American politician (born 1954)

Jeffrey Dinowitz (born December 3, 1954) is an American politician who represents District 81 in the New York State Assembly, which comprises Kingsbridge, Marble Hill, Norwood, Riverdale, Van Cortlandt Village, Wakefield, and Woodlawn Heights. He has served in the New York State Assembly since 1994.

== Early life, education, and family ==
Dinowitz was born and raised in the Bronx. He is a graduate of the Bronx High School of Science, Lehman College of the City University of New York, and Brooklyn Law School.

Dinowitz first entered politics as a volunteer on the George McGovern 1972 presidential campaign. He was also involved in community issues such as tenant advocacy and volunteering on the board of Bronx Council for Environmental Quality during the 1970s.

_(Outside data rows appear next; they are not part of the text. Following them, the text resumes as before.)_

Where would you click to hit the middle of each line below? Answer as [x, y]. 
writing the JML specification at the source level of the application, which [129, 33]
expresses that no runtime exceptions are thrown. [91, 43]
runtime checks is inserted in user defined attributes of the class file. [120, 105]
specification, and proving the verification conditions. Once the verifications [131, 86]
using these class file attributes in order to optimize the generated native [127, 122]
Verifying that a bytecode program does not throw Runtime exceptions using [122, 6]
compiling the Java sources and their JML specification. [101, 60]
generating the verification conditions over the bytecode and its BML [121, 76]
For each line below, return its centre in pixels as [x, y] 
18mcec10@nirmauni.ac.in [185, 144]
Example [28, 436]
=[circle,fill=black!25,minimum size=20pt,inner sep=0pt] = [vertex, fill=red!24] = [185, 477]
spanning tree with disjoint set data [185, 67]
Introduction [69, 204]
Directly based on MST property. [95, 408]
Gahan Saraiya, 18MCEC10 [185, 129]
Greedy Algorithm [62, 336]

Prior to entering the New York State Assembly, Dinowitz served for a decade as an administrative law judge for New York.

Dinowitz and his wife Sylvia Gottlieb have been married since 1978 and now live in the Riverdale neighborhood of the Bronx. They have two children: Kara and Eric, and four grandchildren.

== Career ==

=== New York State Assembly ===
Dinowitz was first elected in a special election held in 1994 to replace Oliver Koppell. Dinowitz serves as chair of the New York State Assembly Committee on Codes, as well as of the Bronx delegation. He is also a member of the Puerto Rican/Hispanic Task Force and the committees on Ways and Means, Rules, Health, and Election Law.

Previously, Dinowitz served as chair of the Assembly Committee on Judiciary from 2018 to 2020. In 2017, Dinowitz served as chair of the Assembly Committee on Corporations, Authorities, and Commissions, which has oversight of the MTA and public utilities, among other entities. Before that, Dinowitz served as chair of the committees on Consumer Affairs and Protection, Aging, and Alcoholism and Drug Abuse.

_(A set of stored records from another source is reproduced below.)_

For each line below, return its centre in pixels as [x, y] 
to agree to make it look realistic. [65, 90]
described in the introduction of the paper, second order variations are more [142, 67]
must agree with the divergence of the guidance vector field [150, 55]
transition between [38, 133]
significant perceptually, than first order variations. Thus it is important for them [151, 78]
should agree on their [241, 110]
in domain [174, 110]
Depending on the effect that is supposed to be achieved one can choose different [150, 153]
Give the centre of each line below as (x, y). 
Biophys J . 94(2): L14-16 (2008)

Dinowitz was a key figure in the 2008 "Rainbow Rebellion" that united several factions of the Bronx Democratic Party in order to overthrow party chair Jose Rivera, who had been accused of nepotism and patronage in his time as county leader. Dinowitz joined with then-Assemblyman Rubén Diaz Jr., Assemblyman Carl Heastie, Assemblyman Michael Benedetto, then-Assemblywoman Aurelia Greene, and others to oust Rivera.

=== Legislation ===
In 2016, Dinowitz passed legislation to enter New York State into the National Popular Vote Interstate Compact, and to enact protections against human trafficking.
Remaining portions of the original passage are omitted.